DATA FOR THIS EXERCISE:
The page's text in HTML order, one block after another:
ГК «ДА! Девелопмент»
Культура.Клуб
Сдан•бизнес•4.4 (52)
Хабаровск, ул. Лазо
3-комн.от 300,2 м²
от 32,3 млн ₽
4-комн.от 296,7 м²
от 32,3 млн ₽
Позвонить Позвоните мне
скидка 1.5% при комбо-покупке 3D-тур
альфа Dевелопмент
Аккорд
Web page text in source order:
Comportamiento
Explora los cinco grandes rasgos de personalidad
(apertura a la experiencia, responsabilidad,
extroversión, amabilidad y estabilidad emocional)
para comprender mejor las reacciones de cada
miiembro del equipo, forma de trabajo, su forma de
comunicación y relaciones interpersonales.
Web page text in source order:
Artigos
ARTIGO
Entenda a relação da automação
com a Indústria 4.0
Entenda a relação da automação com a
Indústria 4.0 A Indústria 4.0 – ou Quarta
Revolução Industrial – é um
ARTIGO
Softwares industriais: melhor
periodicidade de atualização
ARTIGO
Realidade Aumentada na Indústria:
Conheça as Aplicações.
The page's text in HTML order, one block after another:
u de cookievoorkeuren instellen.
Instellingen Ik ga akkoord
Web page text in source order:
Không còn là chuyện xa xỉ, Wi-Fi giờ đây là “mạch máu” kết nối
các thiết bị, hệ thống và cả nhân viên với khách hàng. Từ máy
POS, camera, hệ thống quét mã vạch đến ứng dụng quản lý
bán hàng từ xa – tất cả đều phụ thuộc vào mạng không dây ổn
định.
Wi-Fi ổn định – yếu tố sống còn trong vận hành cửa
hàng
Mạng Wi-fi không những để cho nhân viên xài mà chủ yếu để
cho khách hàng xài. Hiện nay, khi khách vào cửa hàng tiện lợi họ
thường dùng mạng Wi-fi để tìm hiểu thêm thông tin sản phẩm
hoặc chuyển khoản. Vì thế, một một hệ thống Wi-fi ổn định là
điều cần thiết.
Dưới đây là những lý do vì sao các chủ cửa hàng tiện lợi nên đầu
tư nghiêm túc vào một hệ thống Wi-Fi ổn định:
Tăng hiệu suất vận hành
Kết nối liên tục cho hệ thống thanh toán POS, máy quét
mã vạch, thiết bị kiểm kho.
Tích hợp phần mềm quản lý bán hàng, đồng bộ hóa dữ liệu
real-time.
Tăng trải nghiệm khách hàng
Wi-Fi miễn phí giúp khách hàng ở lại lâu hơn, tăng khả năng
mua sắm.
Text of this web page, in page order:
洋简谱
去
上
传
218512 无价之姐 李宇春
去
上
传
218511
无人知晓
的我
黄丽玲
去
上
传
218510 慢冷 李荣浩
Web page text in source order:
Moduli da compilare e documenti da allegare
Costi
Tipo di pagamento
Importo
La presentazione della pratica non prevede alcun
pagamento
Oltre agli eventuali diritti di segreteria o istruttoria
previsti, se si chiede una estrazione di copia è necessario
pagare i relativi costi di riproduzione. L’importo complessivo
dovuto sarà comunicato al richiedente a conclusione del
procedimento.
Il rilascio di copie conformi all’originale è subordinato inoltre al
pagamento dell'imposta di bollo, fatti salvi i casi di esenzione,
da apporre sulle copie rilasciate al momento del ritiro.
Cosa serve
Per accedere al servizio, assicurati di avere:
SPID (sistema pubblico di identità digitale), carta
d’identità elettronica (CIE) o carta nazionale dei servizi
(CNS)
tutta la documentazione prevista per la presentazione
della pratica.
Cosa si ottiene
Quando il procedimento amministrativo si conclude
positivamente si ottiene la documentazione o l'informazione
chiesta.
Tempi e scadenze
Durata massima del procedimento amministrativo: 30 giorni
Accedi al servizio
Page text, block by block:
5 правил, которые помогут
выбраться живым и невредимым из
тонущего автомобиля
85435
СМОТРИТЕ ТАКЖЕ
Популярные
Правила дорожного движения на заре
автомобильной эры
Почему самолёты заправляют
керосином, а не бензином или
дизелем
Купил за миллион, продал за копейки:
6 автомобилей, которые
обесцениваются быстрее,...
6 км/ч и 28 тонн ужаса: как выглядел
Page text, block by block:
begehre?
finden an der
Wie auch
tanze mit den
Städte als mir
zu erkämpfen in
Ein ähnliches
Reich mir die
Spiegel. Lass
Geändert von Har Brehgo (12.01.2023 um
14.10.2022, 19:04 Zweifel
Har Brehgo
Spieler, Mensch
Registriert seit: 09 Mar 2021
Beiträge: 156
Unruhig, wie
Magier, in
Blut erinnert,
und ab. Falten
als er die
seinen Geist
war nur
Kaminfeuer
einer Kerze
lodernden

ACTION ITEM: Every record above needs to be copied exactly.

YOUR RESPONSE:
The page's text in HTML order, one block after another:
ГК «ДА! Девелопмент»
Культура.Клуб
Сдан•бизнес•4.4 (52)
Хабаровск, ул. Лазо
3-комн.от 300,2 м²
от 32,3 млн ₽
4-комн.от 296,7 м²
от 32,3 млн ₽
Позвонить Позвоните мне
скидка 1.5% при комбо-покупке 3D-тур
альфа Dевелопмент
Аккорд
Web page text in source order:
Comportamiento
Explora los cinco grandes rasgos de personalidad
(apertura a la experiencia, responsabilidad,
extroversión, amabilidad y estabilidad emocional)
para comprender mejor las reacciones de cada
miiembro del equipo, forma de trabajo, su forma de
comunicación y relaciones interpersonales.
Web page text in source order:
Artigos
ARTIGO
Entenda a relação da automação
com a Indústria 4.0
Entenda a relação da automação com a
Indústria 4.0 A Indústria 4.0 – ou Quarta
Revolução Industrial – é um
ARTIGO
Softwares industriais: melhor
periodicidade de atualização
ARTIGO
Realidade Aumentada na Indústria:
Conheça as Aplicações.
The page's text in HTML order, one block after another:
u de cookievoorkeuren instellen.
Instellingen Ik ga akkoord
Web page text in source order:
Không còn là chuyện xa xỉ, Wi-Fi giờ đây là “mạch máu” kết nối
các thiết bị, hệ thống và cả nhân viên với khách hàng. Từ máy
POS, camera, hệ thống quét mã vạch đến ứng dụng quản lý
bán hàng từ xa – tất cả đều phụ thuộc vào mạng không dây ổn
định.
Wi-Fi ổn định – yếu tố sống còn trong vận hành cửa
hàng
Mạng Wi-fi không những để cho nhân viên xài mà chủ yếu để
cho khách hàng xài. Hiện nay, khi khách vào cửa hàng tiện lợi họ
thường dùng mạng Wi-fi để tìm hiểu thêm thông tin sản phẩm
hoặc chuyển khoản. Vì thế, một một hệ thống Wi-fi ổn định là
điều cần thiết.
Dưới đây là những lý do vì sao các chủ cửa hàng tiện lợi nên đầu
tư nghiêm túc vào một hệ thống Wi-Fi ổn định:
Tăng hiệu suất vận hành
Kết nối liên tục cho hệ thống thanh toán POS, máy quét
mã vạch, thiết bị kiểm kho.
Tích hợp phần mềm quản lý bán hàng, đồng bộ hóa dữ liệu
real-time.
Tăng trải nghiệm khách hàng
Wi-Fi miễn phí giúp khách hàng ở lại lâu hơn, tăng khả năng
mua sắm.
Text of this web page, in page order:
洋简谱
去
上
传
218512 无价之姐 李宇春
去
上
传
218511
无人知晓
的我
黄丽玲
去
上
传
218510 慢冷 李荣浩
Web page text in source order:
Moduli da compilare e documenti da allegare
Costi
Tipo di pagamento
Importo
La presentazione della pratica non prevede alcun
pagamento
Oltre agli eventuali diritti di segreteria o istruttoria
previsti, se si chiede una estrazione di copia è necessario
pagare i relativi costi di riproduzione. L’importo complessivo
dovuto sarà comunicato al richiedente a conclusione del
procedimento.
Il rilascio di copie conformi all’originale è subordinato inoltre al
pagamento dell'imposta di bollo, fatti salvi i casi di esenzione,
da apporre sulle copie rilasciate al momento del ritiro.
Cosa serve
Per accedere al servizio, assicurati di avere:
SPID (sistema pubblico di identità digitale), carta
d’identità elettronica (CIE) o carta nazionale dei servizi
(CNS)
tutta la documentazione prevista per la presentazione
della pratica.
Cosa si ottiene
Quando il procedimento amministrativo si conclude
positivamente si ottiene la documentazione o l'informazione
chiesta.
Tempi e scadenze
Durata massima del procedimento amministrativo: 30 giorni
Accedi al servizio
Page text, block by block:
5 правил, которые помогут
выбраться живым и невредимым из
тонущего автомобиля
85435
СМОТРИТЕ ТАКЖЕ
Популярные
Правила дорожного движения на заре
автомобильной эры
Почему самолёты заправляют
керосином, а не бензином или
дизелем
Купил за миллион, продал за копейки:
6 автомобилей, которые
обесцениваются быстрее,...
6 км/ч и 28 тонн ужаса: как выглядел
Page text, block by block:
begehre?
finden an der
Wie auch
tanze mit den
Städte als mir
zu erkämpfen in
Ein ähnliches
Reich mir die
Spiegel. Lass
Geändert von Har Brehgo (12.01.2023 um
14.10.2022, 19:04 Zweifel
Har Brehgo
Spieler, Mensch
Registriert seit: 09 Mar 2021
Beiträge: 156
Unruhig, wie
Magier, in
Blut erinnert,
und ab. Falten
als er die
seinen Geist
war nur
Kaminfeuer
einer Kerze
lodernden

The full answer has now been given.